TARGET_LEN = 16         # T (시퀀스 길이)
BATCH_SIZE = 32
EPOCHS = 40
LEARNING_RATE = 3e-4
WEIGHT_DECAY = 1e-2
LABEL_SMOOTHING = 0.1
RANDOM_SEED = 42

TRAIN_RATIO = 0.7
VAL_RATIO = 0.15
TEST_RATIO = 0.15

DEVICE = "cuda" if torch.cuda.is_available() else "cpu"
print(f"Using device: {DEVICE}")

random.seed(RANDOM_SEED)
np.random.seed(RANDOM_SEED)
torch.manual_seed(RANDOM_SEED)
if DEVICE == "cuda":
    torch.cuda.manual_seed_all(RANDOM_SEED)


# =========================
# 1. 유틸 함수들
# =========================

EXPECTED_POSE = 33
EXPECTED_HAND = 21  # left/right 둘 다


def load_json(path: str) -> Dict[str, Any]:
    with open(path, "r", encoding="utf-8") as f:
        return json.load(f)


def get_landmark_array(lst: List[Dict[str, float]], expected_len: int) -> np.ndarray:
    """
    lst: [{"x":..., "y":..., "z":..., "v":...}, ...]
    expected_len 길이로 (expected_len, 4) 배열 생성 (부족하면 0 패딩)
    + NaN/Inf -> 0으로 치환
    """
    arr = np.zeros((expected_len, 4), dtype=np.float32)
    for i, lm in enumerate(lst[:expected_len]):
        arr[i, 0] = lm.get("x", 0.0)
        arr[i, 1] = lm.get("y", 0.0)
        arr[i, 2] = lm.get("z", 0.0)
        arr[i, 3] = lm.get("v", 0.0)

    arr = np.nan_to_num(arr, nan=0.0, posinf=0.0, neginf=0.0)
    return arr


def normalize_skeleton(frame_kpts: np.ndarray) -> np.ndarray:
    """
    frame_kpts: (75, 4) = pose(33) + left_hand(21) + right_hand(21)
    - 어깨 중심 기준 translation
    - 어깨폭으로 scale
    - 어깨 라인이 수평이 되도록 (x, y) 회전
    """
    frame_kpts = np.nan_to_num(frame_kpts, nan=0.0, posinf=0.0, neginf=0.0)

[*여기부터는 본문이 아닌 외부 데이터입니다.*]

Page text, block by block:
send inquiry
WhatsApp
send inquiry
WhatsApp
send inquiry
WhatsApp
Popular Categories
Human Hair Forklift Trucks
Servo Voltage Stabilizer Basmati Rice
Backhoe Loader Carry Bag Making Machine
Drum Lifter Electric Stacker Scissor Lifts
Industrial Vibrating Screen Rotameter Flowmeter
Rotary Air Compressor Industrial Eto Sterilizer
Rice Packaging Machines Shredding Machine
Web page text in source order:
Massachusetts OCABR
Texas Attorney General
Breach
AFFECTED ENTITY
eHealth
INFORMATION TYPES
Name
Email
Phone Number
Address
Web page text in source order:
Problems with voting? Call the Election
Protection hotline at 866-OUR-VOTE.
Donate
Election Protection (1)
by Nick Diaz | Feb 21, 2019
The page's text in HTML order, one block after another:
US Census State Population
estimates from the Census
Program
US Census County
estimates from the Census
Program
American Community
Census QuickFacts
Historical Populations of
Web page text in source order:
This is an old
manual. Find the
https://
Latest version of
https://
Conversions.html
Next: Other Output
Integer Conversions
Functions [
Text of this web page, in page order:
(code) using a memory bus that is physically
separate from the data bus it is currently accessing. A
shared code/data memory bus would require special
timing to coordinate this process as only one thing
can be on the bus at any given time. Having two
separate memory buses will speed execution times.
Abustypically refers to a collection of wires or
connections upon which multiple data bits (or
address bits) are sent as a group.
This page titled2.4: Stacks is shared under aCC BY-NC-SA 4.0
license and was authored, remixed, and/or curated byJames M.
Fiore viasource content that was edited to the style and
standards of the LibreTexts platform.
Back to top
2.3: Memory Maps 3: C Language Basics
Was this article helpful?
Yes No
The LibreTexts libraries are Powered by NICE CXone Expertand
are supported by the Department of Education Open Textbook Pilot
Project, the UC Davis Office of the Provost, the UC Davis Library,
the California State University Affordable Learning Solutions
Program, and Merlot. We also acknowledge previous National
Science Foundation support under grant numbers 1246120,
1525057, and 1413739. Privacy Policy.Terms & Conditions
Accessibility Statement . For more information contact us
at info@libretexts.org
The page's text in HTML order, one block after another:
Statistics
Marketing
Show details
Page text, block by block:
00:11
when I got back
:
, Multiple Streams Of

    pose = frame_kpts[:EXPECTED_POSE]  # (33, 4)

    # Mediapipe 기준: 11 = left_shoulder, 12 = right_shoulder
    ls_idx, rs_idx = 11, 12
    ls = pose[ls_idx]  # (x,y,z,v)
    rs = pose[rs_idx]

    use_shoulders = (ls[3] > 0.3 and rs[3] > 0.3)

    if use_shoulders:
        origin = (ls[:3] + rs[:3]) / 2.0  # (x,y,z)
        shoulder_vec_xy = rs[:2] - ls[:2]
        shoulder_dist = np.linalg.norm(shoulder_vec_xy)
        if not np.isfinite(shoulder_dist) or shoulder_dist < 1e-4:
            shoulder_dist = 1.0
        scale = shoulder_dist
        theta = math.atan2(float(shoulder_vec_xy[1]), float(shoulder_vec_xy[0]))
    else:
        origin = frame_kpts[:, :3].mean(axis=0)
        origin = np.nan_to_num(origin, nan=0.0, posinf=0.0, neginf=0.0)
        scale = 1.0
        theta = 0.0

    kpts = frame_kpts.copy()
    kpts[:, :3] = (kpts[:, :3] - origin[None, :]) / (scale + 1e-6)

    if abs(theta) > 1e-3:
        cos_t = math.cos(theta)
        sin_t = math.sin(theta)
        x = kpts[:, 0].copy()
        y = kpts[:, 1].copy()
        kpts[:, 0] = x * cos_t + y * sin_t
        kpts[:, 1] = -x * sin_t + y * cos_t

    kpts = np.nan_to_num(kpts, nan=0.0, posinf=0.0, neginf=0.0)
    return kpts


def resample_sequence(seq: np.ndarray, target_len: int) -> np.ndarray:
    """
    seq: (L, D)
    target_len: T
    """
    seq = np.nan_to_num(seq, nan=0.0, posinf=0.0, neginf=0.0)

    L = seq.shape[0]
    if L == target_len:
        return seq
    if L <= 1:
        return np.repeat(seq, target_len, axis=0)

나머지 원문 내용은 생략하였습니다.